▶ **Stored data**
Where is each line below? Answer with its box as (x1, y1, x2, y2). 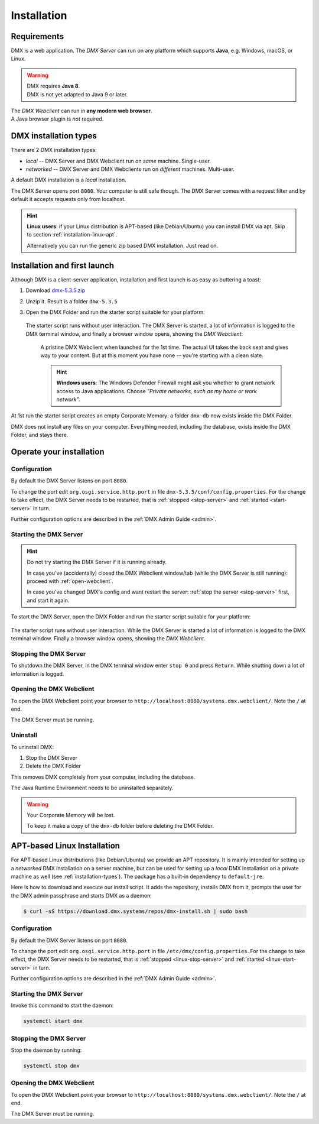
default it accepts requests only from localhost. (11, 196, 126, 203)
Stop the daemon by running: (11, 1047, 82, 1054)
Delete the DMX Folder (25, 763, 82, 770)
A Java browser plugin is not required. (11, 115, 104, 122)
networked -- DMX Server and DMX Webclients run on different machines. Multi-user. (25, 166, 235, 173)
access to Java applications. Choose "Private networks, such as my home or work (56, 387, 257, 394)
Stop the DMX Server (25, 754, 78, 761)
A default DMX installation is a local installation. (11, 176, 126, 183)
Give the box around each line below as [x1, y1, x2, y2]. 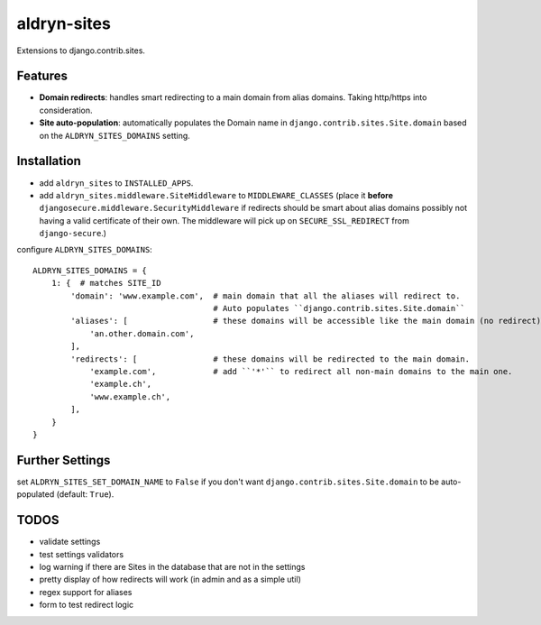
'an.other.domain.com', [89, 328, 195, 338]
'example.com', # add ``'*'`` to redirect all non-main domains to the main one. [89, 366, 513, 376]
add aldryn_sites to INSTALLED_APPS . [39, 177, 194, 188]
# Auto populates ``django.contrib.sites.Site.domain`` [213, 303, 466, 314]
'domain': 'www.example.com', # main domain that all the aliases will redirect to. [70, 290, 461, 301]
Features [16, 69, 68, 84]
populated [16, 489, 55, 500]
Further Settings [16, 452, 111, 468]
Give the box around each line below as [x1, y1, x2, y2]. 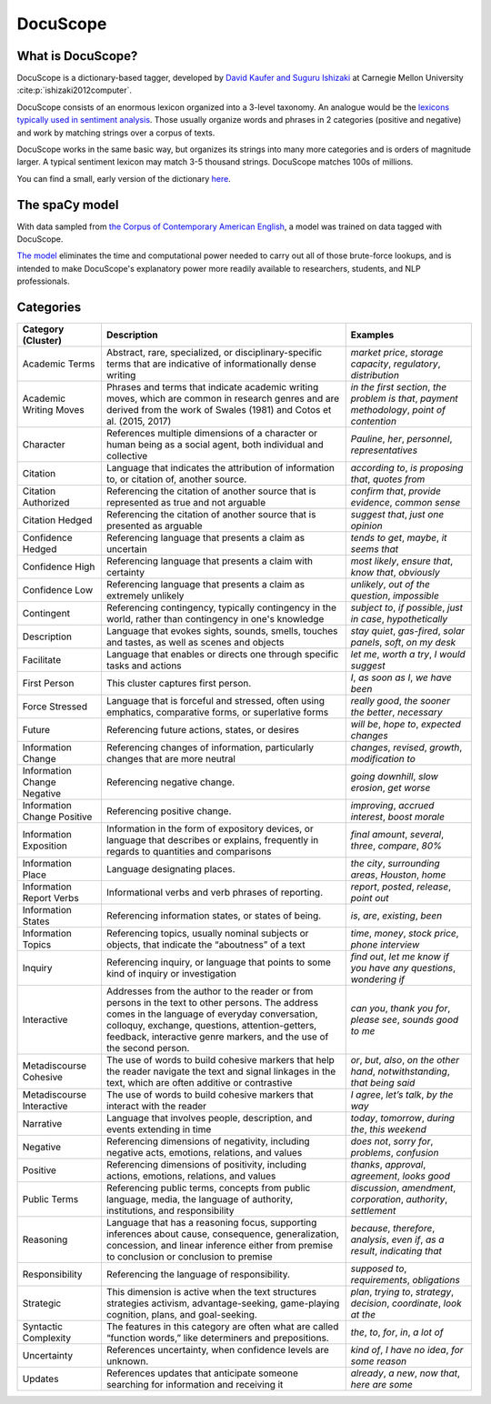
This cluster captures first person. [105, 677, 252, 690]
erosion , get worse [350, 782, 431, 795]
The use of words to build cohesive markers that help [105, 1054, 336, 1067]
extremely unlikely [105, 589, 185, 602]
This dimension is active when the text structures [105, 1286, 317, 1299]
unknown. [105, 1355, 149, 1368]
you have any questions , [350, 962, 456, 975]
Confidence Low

▶ **Your task**
Reproduce exactly, and only, the lines from the one holding "# Auto populates" through the final line of the entries. Do not include the pictures.

▶ **Result for this task**
# Auto populates ``django.contrib.sites.Site.domain`` [213, 303, 466, 314]
'domain': 'www.example.com', # main domain that all the aliases will redirect to. [70, 290, 461, 301]
Features [16, 69, 68, 84]
populated [16, 489, 55, 500]
Further Settings [16, 452, 111, 468]
Give the box around each line below as [x1, y1, x2, y2]. 
This cluster captures first person. [105, 677, 252, 690]
erosion , get worse [350, 782, 431, 795]
The use of words to build cohesive markers that help [105, 1054, 336, 1067]
extremely unlikely [105, 589, 185, 602]
This dimension is active when the text structures [105, 1286, 317, 1299]
unknown. [105, 1355, 149, 1368]
you have any questions , [350, 962, 456, 975]
Confidence Low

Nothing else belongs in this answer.